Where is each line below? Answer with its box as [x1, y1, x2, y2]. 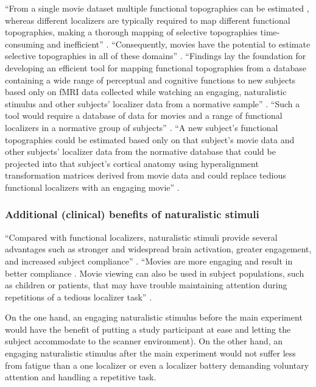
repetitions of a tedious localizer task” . [5, 290, 152, 303]
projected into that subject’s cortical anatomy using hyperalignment [5, 157, 259, 169]
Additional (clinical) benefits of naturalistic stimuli [5, 207, 259, 222]
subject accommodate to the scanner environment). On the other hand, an [5, 335, 283, 347]
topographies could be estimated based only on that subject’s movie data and [5, 133, 295, 146]
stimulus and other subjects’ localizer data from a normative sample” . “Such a [5, 97, 300, 110]
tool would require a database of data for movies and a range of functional [5, 109, 283, 122]
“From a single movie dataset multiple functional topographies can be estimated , [5, 2, 309, 14]
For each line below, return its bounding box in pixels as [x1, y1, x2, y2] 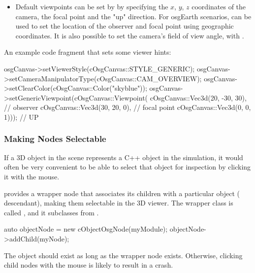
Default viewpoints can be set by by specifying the [15, 1, 168, 11]
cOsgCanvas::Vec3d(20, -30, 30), [150, 92, 247, 102]
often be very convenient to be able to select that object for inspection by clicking [4, 162, 251, 172]
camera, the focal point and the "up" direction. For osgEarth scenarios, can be [15, 11, 252, 21]
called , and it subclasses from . [4, 207, 99, 217]
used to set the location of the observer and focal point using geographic [15, 21, 234, 31]
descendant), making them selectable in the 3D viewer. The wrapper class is [4, 198, 233, 208]
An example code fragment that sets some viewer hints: [4, 47, 171, 57]
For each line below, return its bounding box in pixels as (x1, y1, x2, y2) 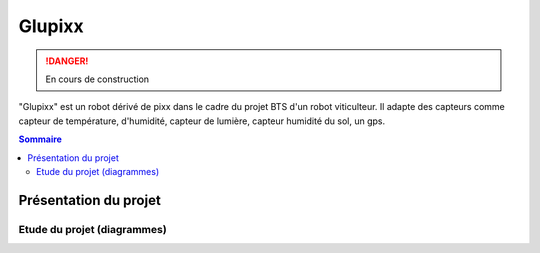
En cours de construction (45, 73, 150, 85)
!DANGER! (45, 55, 89, 67)
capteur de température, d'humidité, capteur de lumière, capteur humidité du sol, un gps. (18, 115, 385, 127)
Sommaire (18, 133, 62, 145)
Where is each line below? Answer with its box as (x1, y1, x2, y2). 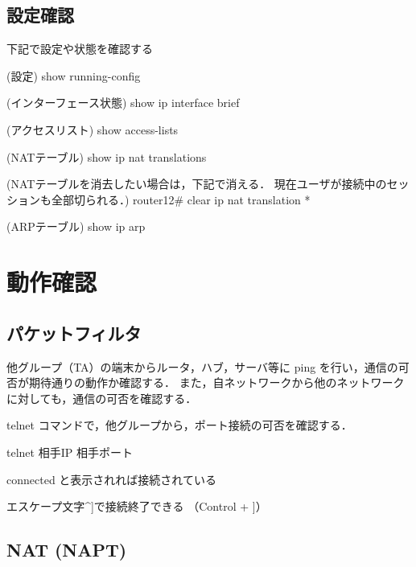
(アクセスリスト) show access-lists (6, 121, 179, 138)
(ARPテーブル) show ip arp (6, 218, 146, 235)
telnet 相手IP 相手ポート (6, 443, 133, 460)
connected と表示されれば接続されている (6, 470, 216, 487)
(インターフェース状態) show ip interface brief (6, 94, 240, 111)
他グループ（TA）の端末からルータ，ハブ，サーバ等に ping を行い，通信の (6, 358, 398, 375)
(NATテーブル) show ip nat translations (6, 148, 207, 165)
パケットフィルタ (6, 320, 142, 345)
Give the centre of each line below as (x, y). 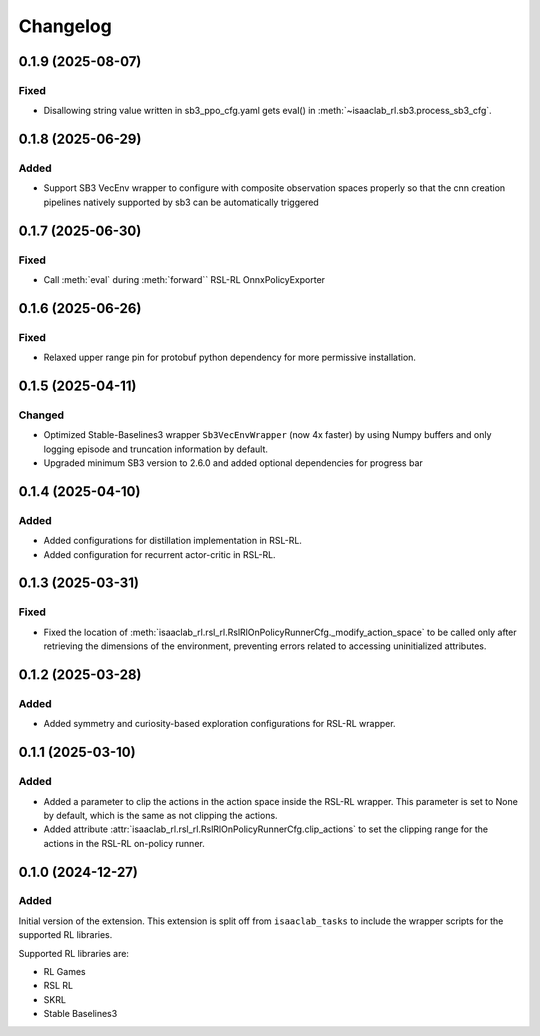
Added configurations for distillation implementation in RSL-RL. (172, 541)
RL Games (64, 972)
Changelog (65, 26)
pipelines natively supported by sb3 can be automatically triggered (181, 202)
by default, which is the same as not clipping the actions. (161, 815)
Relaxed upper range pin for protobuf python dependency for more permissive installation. (230, 357)
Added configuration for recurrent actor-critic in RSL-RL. (159, 554)
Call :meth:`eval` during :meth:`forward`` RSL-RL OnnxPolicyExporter (184, 280)
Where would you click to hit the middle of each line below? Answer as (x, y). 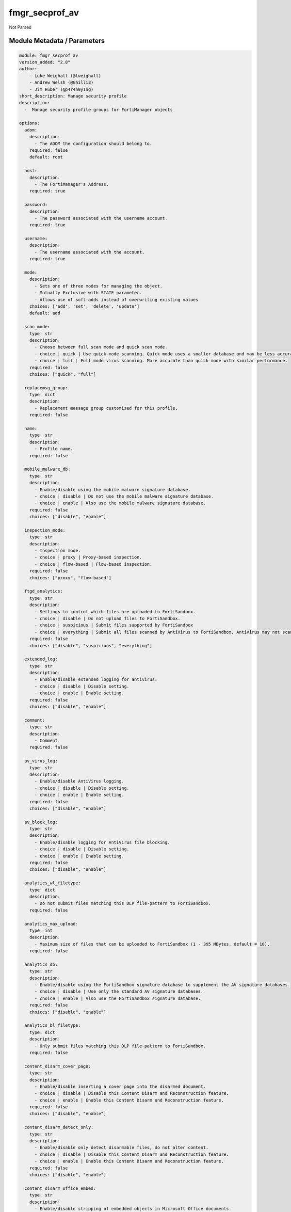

......

Task statement
A single figure answers this: how many lines of the material hold "using".

Response box
2